Seven elephant seals at Año Nuevo State Park in California have tested positive for a strain of bird flu that proved disastrous for similar species in the Southern Hemisphere. Researchers monitoring the situation are worried about the well-being of the population.

Researchers announced Wednesday that they had confirmed cases of the virus in deceased pups at the Northern California colony. On Feb. 19 and 20, they noticed seals with “abnormal respiratory and neurological signs, including weakness and tremors.” Since last week, 30 seals have died at the park. The colony numbers around 5,000 seals, with 1,350 present on the beach when the outbreak began.

“I think we’re really nervous about the trajectory of this outbreak, which, of course, we can’t predict,” said Roxanne Beltran, an ecologist at the University of California, Santa Cruz, which is leading the seal monitoring. “Our primary concern right now is to limit spread in this colony.”

The virus, H5N1, has already proven catastrophic for closely related southern elephant seal populations. In late 2023, it killed an estimated 17,400 pups on Argentina’s Valdés Peninsula and more than 50,000 adult females on the island of South Georgia.
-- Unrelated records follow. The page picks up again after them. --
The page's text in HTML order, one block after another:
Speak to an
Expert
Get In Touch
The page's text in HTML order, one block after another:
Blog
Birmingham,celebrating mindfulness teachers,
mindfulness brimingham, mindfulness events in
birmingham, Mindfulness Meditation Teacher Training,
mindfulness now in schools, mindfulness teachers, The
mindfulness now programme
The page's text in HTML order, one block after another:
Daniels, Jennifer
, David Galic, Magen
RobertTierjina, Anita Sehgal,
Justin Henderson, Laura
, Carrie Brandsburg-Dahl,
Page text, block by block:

Still, researchers are cautiously optimistic that the outbreak in Northern California will not be as severe. Most of the colony’s adult females had already departed on their routine migrations before the outbreak began, and the virus has so far remained clustered at the southern tip of the beach.

“There are some hopeful signs,” Beltran said. “One of them is that we haven’t seen an exponential uptick in mortalities.”
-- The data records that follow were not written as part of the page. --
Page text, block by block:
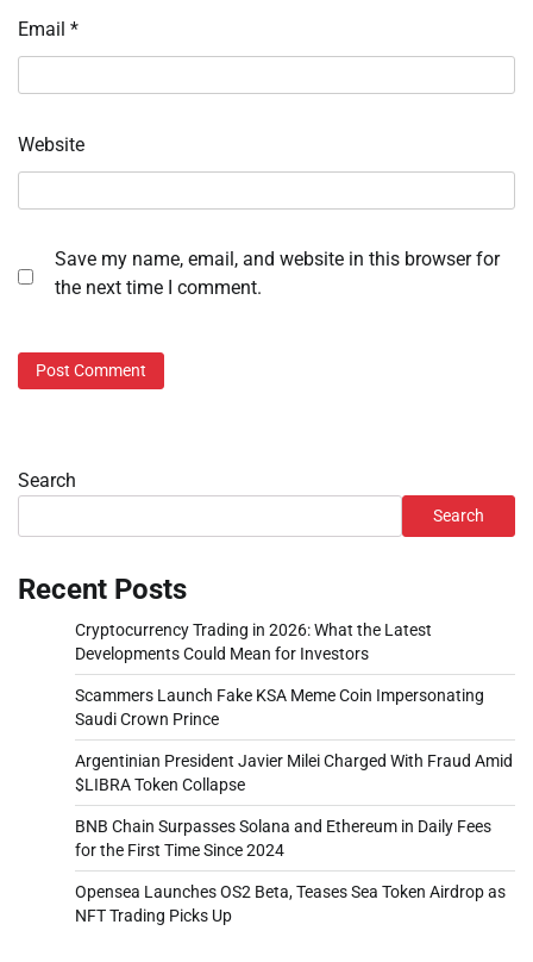
Email *
Website
Save my name, email, and website in this browser for
the next time I comment.
Search
Search
Recent Posts
Cryptocurrency Trading in 2026: What the Latest
Developments Could Mean for Investors
Scammers Launch Fake KSA Meme Coin Impersonating
Saudi Crown Prince
Argentinian President Javier Milei Charged With Fraud Amid
$LIBRA Token Collapse
BNB Chain Surpasses Solana and Ethereum in Daily Fees
for the First Time Since 2024
Opensea Launches OS2 Beta, Teases Sea Token Airdrop as
NFT Trading Picks Up

In the case of Northern California, it’s still unclear how the virus is spreading — whether seals transmit it to one another, as occurred in Argentina, or contract it from infected birds. State Park officials closed beach access and canceled guided tours for the remainder of the season.
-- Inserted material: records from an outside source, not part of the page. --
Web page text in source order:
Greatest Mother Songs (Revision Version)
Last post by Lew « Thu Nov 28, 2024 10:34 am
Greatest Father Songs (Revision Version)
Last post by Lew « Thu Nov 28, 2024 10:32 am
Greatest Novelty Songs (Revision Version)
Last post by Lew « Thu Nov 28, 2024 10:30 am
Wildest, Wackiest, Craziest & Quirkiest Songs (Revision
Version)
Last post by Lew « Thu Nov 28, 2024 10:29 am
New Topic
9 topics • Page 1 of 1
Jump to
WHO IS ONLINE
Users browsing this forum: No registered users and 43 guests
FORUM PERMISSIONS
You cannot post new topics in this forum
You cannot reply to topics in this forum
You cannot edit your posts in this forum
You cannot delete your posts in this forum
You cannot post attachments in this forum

H5N1 was first discovered on a goose farm in China in 1996 and has since spread across the world, reaching Antarctica in 2024. The virus spreads particularly fast among birds, but can also spread to animals and humans, though the risk for humans is considered low. The CDC has received 70 reports of human cases since 2024, including one death where a man contracted the virus from birds in his yard.

Beltran’s team will continue monitoring the colony through samples and observation.